On a little green patch of turf in Edgartown, a group of 14 people clad all in white engaged in a battle of strategic ballistics Monday.
Gathered at their usual playing field behind the Boys and Girls Club, brandishing long wooden mallets and donning floppy cloth hats, the Edgartown Croquet Club faced off against their counterparts and friendly rivals from Sandwich.
Most laymen will be familiar with croquet in its nine wicket form, a popular casual lawn game. The six wicket American-style rules these club players use, however, is a far cry from the style of croquet at a backyard barbeque.
“This is chess on a lawn,” said Jim Turner, longtime club member and competitive croquet player. A former New England tournament champion, Mr. Turner might have been the man to beat that morning, if it weren’t for a hand injury keeping him out of play.
Still, Mr. Turner came dressed for the occasion: he wore a bucket-hat repping Mission Hills croquet in California and an Edgartown Croquet Club polo tucked into his pants, secured by a needlepoint belt with a ball-and-mallet pattern.
As the Edgartown players awaited their competition, Mr. Turner explained the rules.
Players attempt to whack balls through a circuit of little gates, also known as wickets, before the other team. Competition heats up, Mr. Turner said, when the balls begin to interact with each other.
“This,” he said, setting up a yellow and red ball next to each other, “is the croquet shot.”
It is a rule so important they named the game after it. If, during your turn, your ball hits either your opponents or your partner’s ball, you can pick up your ball and place it next to where the other one ended up.
Next, with the two balls now kissing, you can complete your croquet shot, in which you must move both the balls by only striking your own. The player is then allowed a continuation shot, another chance to hit their ball.
This, in combination with a rule allowing an extra shot after you pass through a wicket, lets a talented player run up the score – all while sabotaging the opposing team’s position.
The resulting game is something like a cross between pool, golf and chess.
As Mr. Turner dove into an exposition on the variable virtues of the standard, Solomon and Irish-style mallet grip, another squad of white enrobed competitors entered the gate.
“Sandwich has arrived,” said club president Cecily Greenaway, gathering the group to assign partners and competitors before sending each off to their respective field. Four games would be played simultaneously for the rest of the day, with the steady thwack of mallets overpowering the squeak of swings from the nearby playground.
“This is social play,” said Susie Herr, a longtime club member, of the semi-casual tournament style. Ms. Herr and another longtime member, Joan Collins, were recruited by one of the club’s founders, the late Edith Blake.
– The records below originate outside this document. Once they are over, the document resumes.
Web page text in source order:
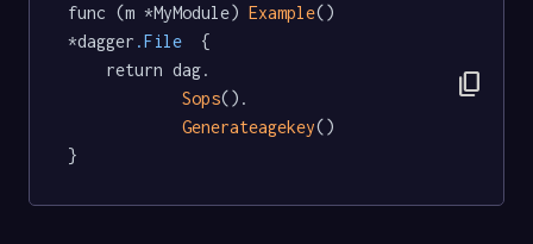
func (m *MyModule) Example()
*dagger .File
  {
Sops().
Generateagekey()
}
content_copy

“She was great, and she always brought in tennis players,” Mr. Turner said, noting the similarities between the two sports. The club was founded in 2002.
In her first game of the day Ms. Collins on the blue and black team faced a tough matchup against Bill Blakesly on the red and yellow. After an impressive run through the first four wickets by Mr. Blakesly’s team, Ms. Collins and her partner made a valiant effort to catch up in the second half of the match with a few impressive croquet shots.
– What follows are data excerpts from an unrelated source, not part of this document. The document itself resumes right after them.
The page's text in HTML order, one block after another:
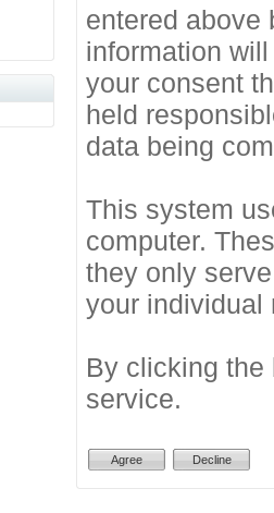
entered above
information
your consent
held
data being
This system
computer.
they only
your individual
By clicking the
service.

Ultimately, though, red and yellow won out. Concession is not considered sportsmanly in croquet, so blue and black fought it out to the end.
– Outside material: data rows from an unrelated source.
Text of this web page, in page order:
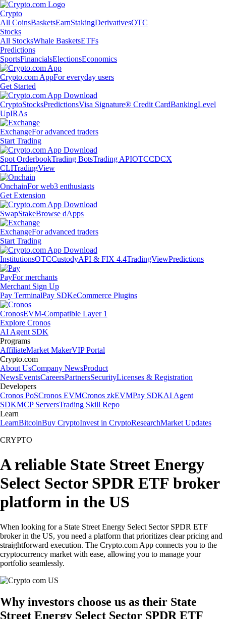
Crypto
All CoinsBasketsEarnStakingDerivativesOTC
Stocks
All StocksWhale BasketsETFs
Predictions
SportsFinancialsElectionsEconomics
Crypto.com AppFor everyday users
Get Started
CryptoStocksPredictionsVisa Signature® Credit CardBankingLevel
UpIRAs
ExchangeFor advanced traders
Start Trading
Spot OrderbookTrading BotsTrading APIOTCCDCX
CLITradingView
OnchainFor web3 enthusiasts
Get Extension
SwapStakeBrowse dApps
ExchangeFor advanced traders
Start Trading
InstitutionsOTCCustodyAPI & FIX 4.4TradingViewPredictions
PayFor merchants
Merchant Sign Up
Pay TerminalPay SDKeCommerce Plugins
CronosEVM-Compatible Layer 1
Explore Cronos
AI Agent SDK
Programs
AffiliateMarket MakerVIP Portal
Crypto.com
About UsCompany NewsProduct
NewsEventsCareersPartnersSecurityLicenses & Registration
Developers
Cronos PoSCronos EVMCronos zkEVMPay SDKAI Agent
SDKMCP ServersTrading Skill Repo
Learn
LearnBitcoinBuy CryptoInvest in CryptoResearchMarket Updates
CRYPTO
A reliable State Street Energy
Select Sector SPDR ETF broker
platform in the US
When looking for a State Street Energy Select Sector SPDR ETF
broker in the US, you need a platform that prioritizes clear pricing and
straightforward execution. The Crypto.com App connects you to the
cryptocurrency market with ease, allowing you to manage your
portfolio seamlessly.
Why investors choose us as their State
Street Energy Select Sector SPDR ETF

Tournament-style croquet, Mr. Turner said, is tough to learn and tougher to master.
“Like any English sport,” he said, “it has lots of arcane rules and terms.”
For those looking to ease their entryway to the sport, and the club is currently looking for new members, Ms. Greenaway recommends trying “golf croquet,” a simpler variation, Wednesdays at 4 p.m.
“If this is chess, then [golf croquet] is checkers,” she said.
The Edgartown Croquet Club meets for six wicket play on Monday and Saturday at 10 a.m., and Wednesday at 2 p.m., at their field by the Martha’s Vineyard Boys and Girls Club. Free lessons are at 9 a.m. on Saturday.